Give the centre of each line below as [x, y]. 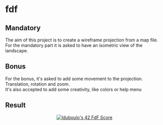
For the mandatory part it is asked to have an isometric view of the [74, 45]
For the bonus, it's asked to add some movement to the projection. [74, 79]
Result [16, 105]
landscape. [17, 51]
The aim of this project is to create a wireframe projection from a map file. [82, 40]
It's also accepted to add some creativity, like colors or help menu [73, 89]
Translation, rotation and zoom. [37, 84]
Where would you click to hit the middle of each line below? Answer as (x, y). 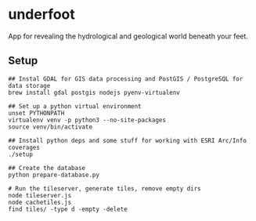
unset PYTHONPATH (36, 113)
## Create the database (47, 168)
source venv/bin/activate (50, 127)
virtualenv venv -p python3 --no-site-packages (87, 120)
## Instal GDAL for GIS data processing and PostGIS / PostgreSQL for (126, 79)
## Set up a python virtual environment (75, 106)
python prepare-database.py (54, 175)
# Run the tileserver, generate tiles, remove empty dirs (105, 188)
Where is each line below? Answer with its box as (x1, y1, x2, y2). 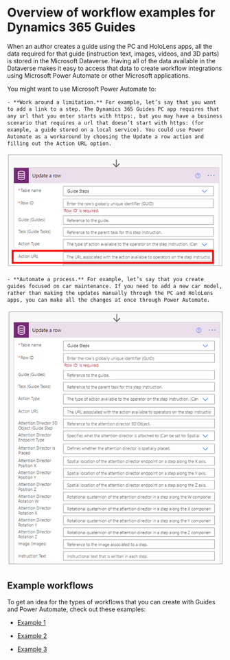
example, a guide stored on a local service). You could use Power (7, 126, 205, 133)
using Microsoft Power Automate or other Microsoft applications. (7, 71, 190, 80)
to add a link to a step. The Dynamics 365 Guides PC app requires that (7, 105, 220, 113)
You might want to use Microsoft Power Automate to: (7, 85, 157, 93)
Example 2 (16, 632, 47, 640)
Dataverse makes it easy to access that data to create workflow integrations (7, 64, 222, 72)
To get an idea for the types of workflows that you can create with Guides (7, 598, 216, 606)
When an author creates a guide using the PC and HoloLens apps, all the (7, 42, 213, 50)
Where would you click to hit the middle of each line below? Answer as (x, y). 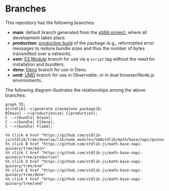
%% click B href (22, 144)
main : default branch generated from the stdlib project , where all (80, 32)
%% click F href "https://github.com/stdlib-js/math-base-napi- (74, 179)
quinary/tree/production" (32, 157)
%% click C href (22, 153)
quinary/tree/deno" (26, 174)
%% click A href (22, 135)
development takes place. (39, 38)
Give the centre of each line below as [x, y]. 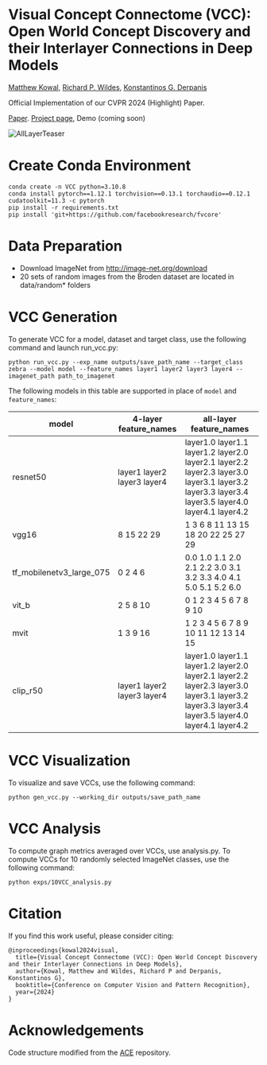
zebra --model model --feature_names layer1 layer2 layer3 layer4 [120, 369]
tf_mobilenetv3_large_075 [61, 572]
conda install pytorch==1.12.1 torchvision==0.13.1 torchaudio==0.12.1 [129, 194]
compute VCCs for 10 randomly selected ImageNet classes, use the [119, 859]
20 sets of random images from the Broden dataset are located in [127, 277]
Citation [35, 914]
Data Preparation [66, 246]
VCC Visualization [70, 760]
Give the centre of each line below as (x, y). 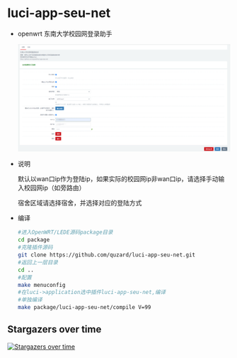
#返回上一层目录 (38, 262)
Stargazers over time (54, 329)
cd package (34, 240)
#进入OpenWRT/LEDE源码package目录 (65, 232)
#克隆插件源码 (35, 248)
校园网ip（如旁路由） (54, 188)
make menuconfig (41, 285)
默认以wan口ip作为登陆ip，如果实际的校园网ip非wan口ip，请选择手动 (118, 179)
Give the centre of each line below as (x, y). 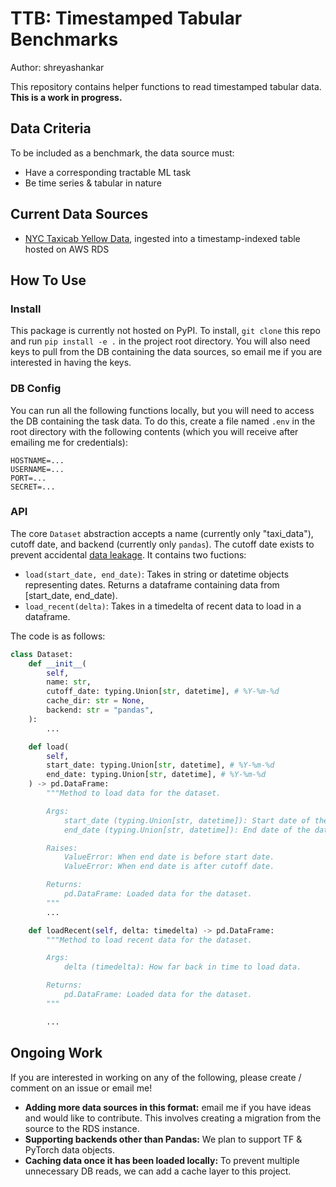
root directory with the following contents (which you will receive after (154, 431)
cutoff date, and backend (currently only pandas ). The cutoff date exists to (162, 544)
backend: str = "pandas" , (100, 710)
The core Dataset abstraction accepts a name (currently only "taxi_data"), (162, 533)
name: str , (69, 682)
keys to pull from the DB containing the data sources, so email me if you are (166, 352)
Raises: (62, 848)
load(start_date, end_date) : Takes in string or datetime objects (157, 574)
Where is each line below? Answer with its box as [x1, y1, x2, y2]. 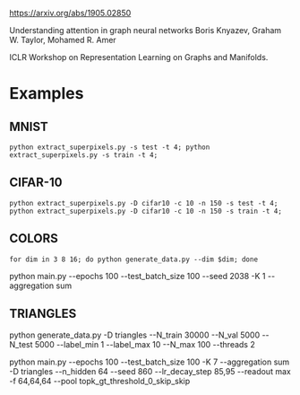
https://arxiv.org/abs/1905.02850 [9, 8, 132, 18]
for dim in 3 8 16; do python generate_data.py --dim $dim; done [9, 255, 258, 264]
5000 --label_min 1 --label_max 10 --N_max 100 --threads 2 [34, 339, 255, 350]
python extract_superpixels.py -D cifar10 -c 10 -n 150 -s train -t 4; [9, 206, 282, 215]
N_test [9, 339, 33, 350]
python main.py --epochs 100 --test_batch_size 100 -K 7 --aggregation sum [9, 356, 290, 367]
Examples [9, 83, 84, 104]
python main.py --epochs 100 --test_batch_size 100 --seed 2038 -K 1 [9, 270, 266, 281]
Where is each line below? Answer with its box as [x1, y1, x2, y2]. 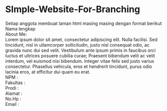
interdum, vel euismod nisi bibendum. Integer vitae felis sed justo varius [5, 58, 154, 64]
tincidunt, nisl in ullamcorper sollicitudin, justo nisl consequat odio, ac [5, 42, 150, 48]
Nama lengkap [5, 25, 35, 31]
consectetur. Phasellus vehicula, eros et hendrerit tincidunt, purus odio [5, 63, 152, 69]
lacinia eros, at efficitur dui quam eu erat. [5, 68, 91, 75]
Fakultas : [5, 80, 26, 86]
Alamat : [5, 90, 23, 96]
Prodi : [5, 85, 19, 91]
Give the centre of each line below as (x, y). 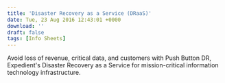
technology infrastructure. (44, 73)
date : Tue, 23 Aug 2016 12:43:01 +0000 (64, 20)
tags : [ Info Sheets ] (37, 39)
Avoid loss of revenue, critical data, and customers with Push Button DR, (109, 58)
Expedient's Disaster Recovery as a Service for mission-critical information (113, 65)
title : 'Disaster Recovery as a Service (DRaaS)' (80, 13)
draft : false (26, 32)
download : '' (26, 26)
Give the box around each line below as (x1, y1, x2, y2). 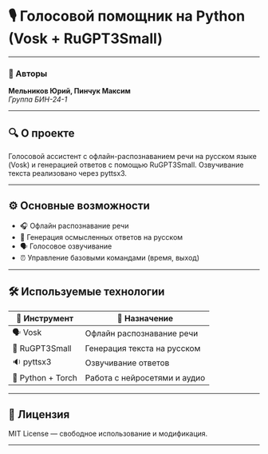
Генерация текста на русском (85, 342, 201, 353)
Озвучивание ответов (85, 357, 170, 368)
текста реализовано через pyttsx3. (8, 169, 128, 178)
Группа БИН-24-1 (8, 94, 68, 105)
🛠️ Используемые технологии (8, 285, 165, 299)
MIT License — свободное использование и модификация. (8, 429, 208, 439)
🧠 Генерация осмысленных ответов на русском (19, 232, 183, 241)
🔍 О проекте (8, 126, 75, 140)
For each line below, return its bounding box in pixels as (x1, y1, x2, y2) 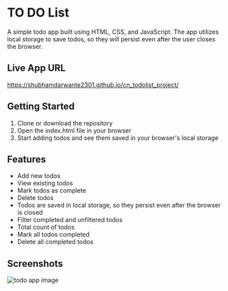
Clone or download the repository (17, 119, 113, 127)
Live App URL (7, 62, 66, 74)
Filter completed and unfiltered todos (17, 216, 123, 224)
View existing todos (17, 179, 74, 188)
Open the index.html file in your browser (17, 126, 132, 134)
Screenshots (7, 257, 63, 270)
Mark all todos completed (17, 230, 90, 239)
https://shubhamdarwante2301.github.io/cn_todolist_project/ (7, 81, 179, 89)
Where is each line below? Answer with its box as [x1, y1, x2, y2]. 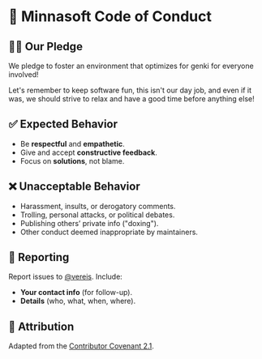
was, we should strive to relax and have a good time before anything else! [8, 94, 255, 104]
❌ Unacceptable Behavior [8, 180, 140, 194]
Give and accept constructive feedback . [19, 147, 158, 157]
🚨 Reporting [8, 250, 70, 264]
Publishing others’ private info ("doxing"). [19, 218, 159, 228]
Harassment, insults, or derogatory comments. [19, 201, 176, 211]
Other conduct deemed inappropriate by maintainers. [19, 227, 199, 237]
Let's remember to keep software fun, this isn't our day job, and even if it [8, 85, 251, 95]
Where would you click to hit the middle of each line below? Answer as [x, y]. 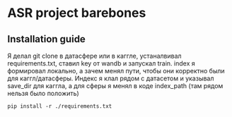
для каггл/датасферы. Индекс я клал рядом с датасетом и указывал [111, 78]
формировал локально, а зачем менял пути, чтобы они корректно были [116, 71]
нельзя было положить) [43, 93]
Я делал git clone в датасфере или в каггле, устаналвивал [94, 56]
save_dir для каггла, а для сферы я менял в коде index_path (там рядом [115, 86]
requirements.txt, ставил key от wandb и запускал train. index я [101, 63]
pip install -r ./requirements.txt [60, 106]
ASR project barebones [77, 13]
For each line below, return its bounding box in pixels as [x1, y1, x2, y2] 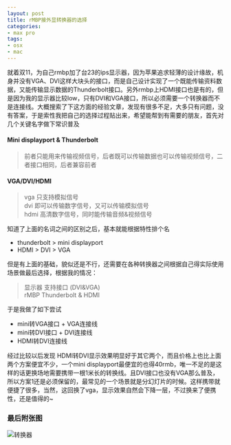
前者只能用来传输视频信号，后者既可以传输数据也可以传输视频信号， [23, 152, 217, 160]
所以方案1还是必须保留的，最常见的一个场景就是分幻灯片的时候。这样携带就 [7, 378, 221, 386]
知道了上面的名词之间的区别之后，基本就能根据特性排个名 [7, 225, 170, 233]
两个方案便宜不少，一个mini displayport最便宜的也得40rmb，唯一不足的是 [7, 360, 217, 369]
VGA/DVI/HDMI [7, 177, 52, 185]
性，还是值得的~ [7, 395, 54, 403]
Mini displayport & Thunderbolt [7, 135, 98, 144]
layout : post [7, 10, 45, 17]
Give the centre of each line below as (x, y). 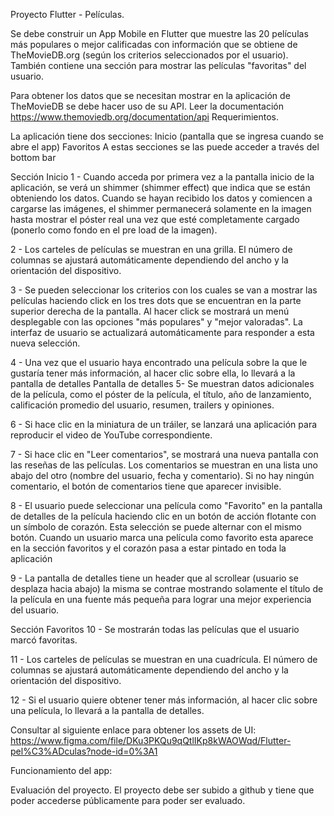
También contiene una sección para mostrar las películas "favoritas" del (158, 65)
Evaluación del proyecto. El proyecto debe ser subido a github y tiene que (162, 790)
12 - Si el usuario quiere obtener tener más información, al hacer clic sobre (164, 700)
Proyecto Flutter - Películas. (67, 14)
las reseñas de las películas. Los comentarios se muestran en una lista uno (164, 465)
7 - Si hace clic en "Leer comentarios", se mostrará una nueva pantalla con (164, 454)
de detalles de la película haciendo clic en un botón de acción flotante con (163, 516)
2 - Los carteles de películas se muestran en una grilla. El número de (151, 249)
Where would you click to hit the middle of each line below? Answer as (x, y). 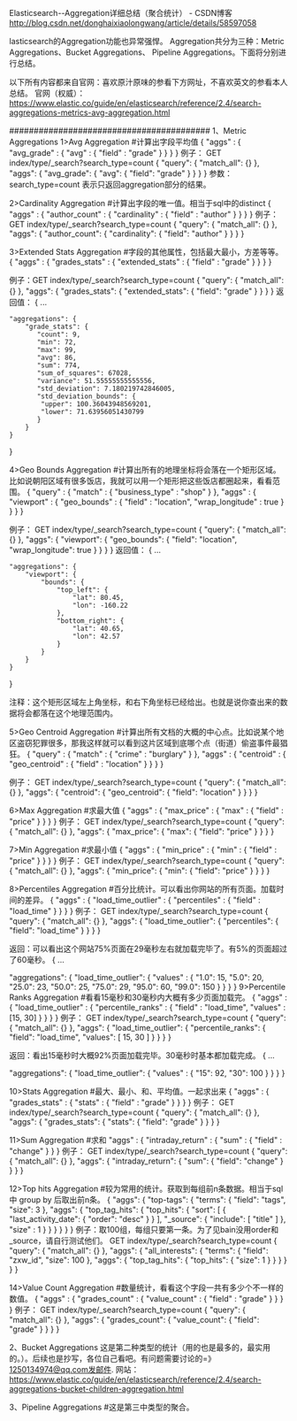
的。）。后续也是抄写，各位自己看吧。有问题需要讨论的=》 (113, 1358)
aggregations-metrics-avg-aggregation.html (90, 112)
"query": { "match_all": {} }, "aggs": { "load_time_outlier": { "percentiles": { (144, 921)
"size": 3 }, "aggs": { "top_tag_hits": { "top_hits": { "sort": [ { (118, 1210)
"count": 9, (59, 334)
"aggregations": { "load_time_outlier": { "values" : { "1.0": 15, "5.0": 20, (137, 977)
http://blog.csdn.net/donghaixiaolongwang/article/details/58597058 (133, 23)
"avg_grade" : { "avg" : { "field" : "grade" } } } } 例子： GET (116, 153)
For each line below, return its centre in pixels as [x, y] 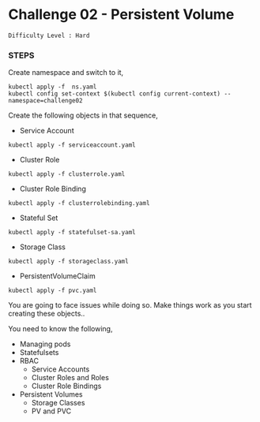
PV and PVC [51, 411]
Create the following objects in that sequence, [83, 115]
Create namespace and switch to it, [66, 73]
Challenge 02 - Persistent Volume [121, 15]
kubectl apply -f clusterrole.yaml [67, 174]
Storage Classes [58, 403]
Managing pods [45, 344]
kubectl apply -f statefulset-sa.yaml [72, 233]
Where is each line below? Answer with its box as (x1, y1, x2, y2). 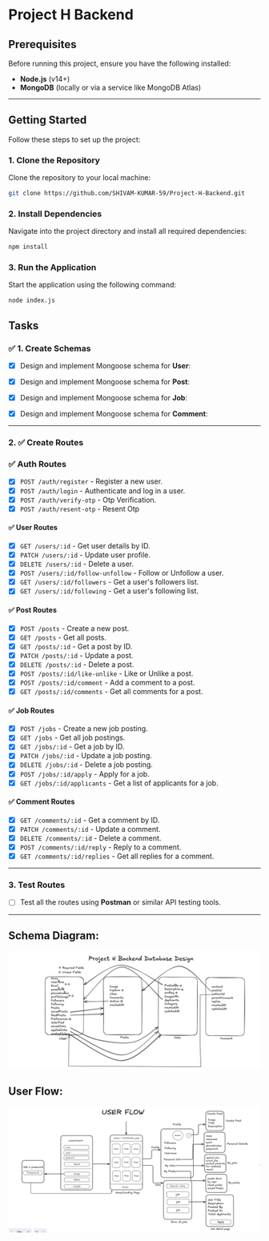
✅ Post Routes (8, 604, 58, 614)
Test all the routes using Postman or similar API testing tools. (19, 898, 222, 907)
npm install (8, 243, 48, 251)
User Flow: (8, 1084, 63, 1098)
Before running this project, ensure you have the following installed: (8, 58, 231, 68)
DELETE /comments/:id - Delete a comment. (19, 833, 162, 842)
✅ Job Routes (8, 705, 54, 715)
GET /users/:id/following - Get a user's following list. (19, 586, 199, 596)
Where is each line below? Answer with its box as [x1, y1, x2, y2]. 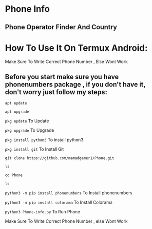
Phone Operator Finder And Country [5, 23, 117, 31]
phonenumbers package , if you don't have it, [5, 80, 146, 88]
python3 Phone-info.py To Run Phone [5, 209, 80, 215]
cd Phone [5, 173, 23, 178]
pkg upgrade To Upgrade [5, 127, 55, 133]
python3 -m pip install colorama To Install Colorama [5, 199, 113, 206]
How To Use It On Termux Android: [5, 42, 148, 53]
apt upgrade [5, 109, 29, 114]
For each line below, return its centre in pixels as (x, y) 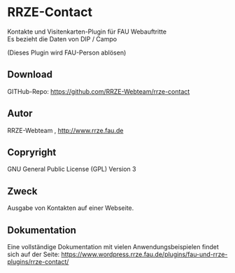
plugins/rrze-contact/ (38, 262)
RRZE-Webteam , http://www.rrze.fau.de (65, 130)
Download (30, 75)
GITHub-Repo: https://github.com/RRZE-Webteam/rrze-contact (99, 91)
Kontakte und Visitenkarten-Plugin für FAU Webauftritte (87, 31)
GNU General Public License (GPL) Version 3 (72, 169)
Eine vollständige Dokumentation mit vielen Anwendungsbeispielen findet (113, 247)
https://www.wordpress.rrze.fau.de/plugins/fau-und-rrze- (144, 254)
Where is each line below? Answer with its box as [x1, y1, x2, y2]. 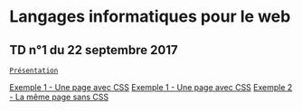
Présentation [9, 66, 59, 75]
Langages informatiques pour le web [9, 6, 291, 27]
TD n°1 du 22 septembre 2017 [9, 42, 178, 58]
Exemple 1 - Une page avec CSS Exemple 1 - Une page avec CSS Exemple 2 [9, 82, 293, 92]
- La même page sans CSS [9, 92, 109, 102]
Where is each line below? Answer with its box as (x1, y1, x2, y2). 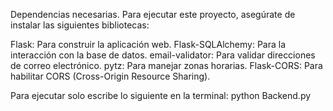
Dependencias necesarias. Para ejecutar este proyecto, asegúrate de (10, 9, 296, 20)
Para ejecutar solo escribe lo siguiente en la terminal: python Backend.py (10, 90, 312, 101)
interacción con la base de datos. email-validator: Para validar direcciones (10, 49, 316, 61)
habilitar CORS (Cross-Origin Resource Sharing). (10, 70, 211, 82)
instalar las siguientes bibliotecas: (10, 19, 150, 31)
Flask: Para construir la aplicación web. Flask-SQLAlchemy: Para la (10, 39, 287, 50)
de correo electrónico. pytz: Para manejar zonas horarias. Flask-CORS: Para (10, 60, 323, 71)
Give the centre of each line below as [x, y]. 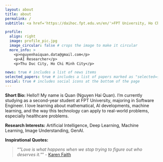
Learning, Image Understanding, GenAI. [45, 130]
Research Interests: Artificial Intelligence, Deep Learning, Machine [72, 125]
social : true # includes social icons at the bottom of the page [72, 81]
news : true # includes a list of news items [51, 72]
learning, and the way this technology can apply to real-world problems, [77, 110]
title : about [18, 14]
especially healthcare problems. [37, 116]
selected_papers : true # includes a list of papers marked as [69, 77]
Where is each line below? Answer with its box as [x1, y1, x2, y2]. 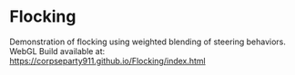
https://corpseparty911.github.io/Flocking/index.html [9, 55, 207, 66]
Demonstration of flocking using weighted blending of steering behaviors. [9, 36, 287, 47]
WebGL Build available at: [9, 45, 106, 56]
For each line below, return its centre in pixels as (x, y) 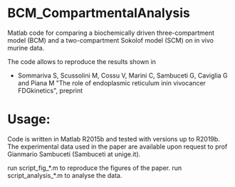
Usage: (29, 119)
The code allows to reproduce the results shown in (82, 61)
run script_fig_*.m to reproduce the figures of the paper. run (95, 168)
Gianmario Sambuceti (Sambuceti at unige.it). (74, 154)
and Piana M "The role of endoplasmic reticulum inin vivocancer (112, 82)
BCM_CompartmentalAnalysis (99, 13)
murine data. (26, 48)
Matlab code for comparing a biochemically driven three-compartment (111, 33)
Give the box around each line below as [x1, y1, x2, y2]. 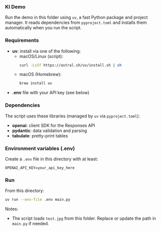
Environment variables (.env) [5, 145, 75, 152]
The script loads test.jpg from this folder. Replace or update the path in [12, 215, 156, 221]
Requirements [5, 37, 39, 44]
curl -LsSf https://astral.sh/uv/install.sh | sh [19, 62, 122, 68]
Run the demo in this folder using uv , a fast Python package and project [5, 15, 148, 20]
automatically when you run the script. [5, 25, 82, 31]
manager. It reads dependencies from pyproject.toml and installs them [5, 19, 147, 25]
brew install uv [19, 81, 52, 86]
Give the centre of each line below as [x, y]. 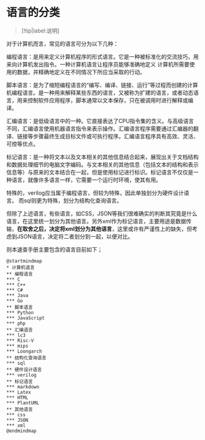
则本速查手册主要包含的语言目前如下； [54, 249]
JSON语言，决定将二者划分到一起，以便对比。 [75, 236]
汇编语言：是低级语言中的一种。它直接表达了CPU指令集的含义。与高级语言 [100, 121]
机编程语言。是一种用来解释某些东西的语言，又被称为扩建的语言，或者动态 [100, 92]
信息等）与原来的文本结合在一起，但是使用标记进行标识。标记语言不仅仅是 [100, 172]
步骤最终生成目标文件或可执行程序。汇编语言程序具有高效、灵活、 [116, 136]
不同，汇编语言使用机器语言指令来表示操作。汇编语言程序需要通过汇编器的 [100, 129]
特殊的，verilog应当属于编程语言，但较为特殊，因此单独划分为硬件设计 [95, 193]
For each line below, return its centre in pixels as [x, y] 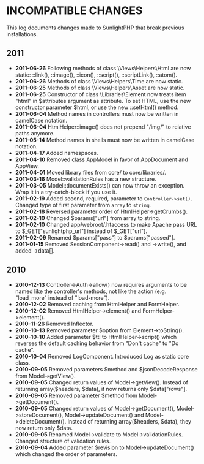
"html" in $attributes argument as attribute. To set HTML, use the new [103, 101]
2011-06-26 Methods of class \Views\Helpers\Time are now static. [99, 81]
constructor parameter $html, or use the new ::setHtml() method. [97, 107]
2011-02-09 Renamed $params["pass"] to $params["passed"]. [95, 237]
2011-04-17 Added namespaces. [56, 153]
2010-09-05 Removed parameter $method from [76, 395]
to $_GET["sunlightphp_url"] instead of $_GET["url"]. [81, 231]
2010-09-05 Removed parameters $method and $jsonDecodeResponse [106, 369]
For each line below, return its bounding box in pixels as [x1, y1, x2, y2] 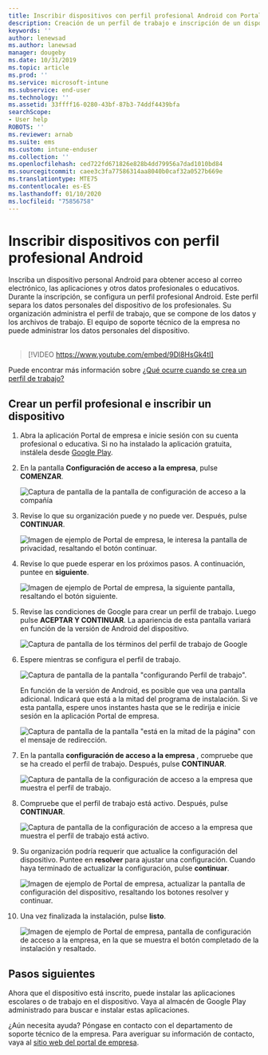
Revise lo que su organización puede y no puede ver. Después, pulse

******************************

Task description:
The copy should hold only the lines from the one with "Fakultas : [5, 80, 26, 86]" through the one with "Avoid loss of", exactly as they stand above. Leave out the pictures.

Exercise output:
Fakultas : [5, 80, 26, 86]
Alamat : [5, 90, 23, 96]
Prodi : [5, 85, 19, 91]
Give the centre of each line below as (x, y). 
technology infrastructure. (44, 73)
date : Tue, 23 Aug 2016 12:43:01 +0000 (64, 20)
tags : [ Info Sheets ] (37, 39)
Avoid loss of revenue, critical data, and customers with Push Button DR, (109, 58)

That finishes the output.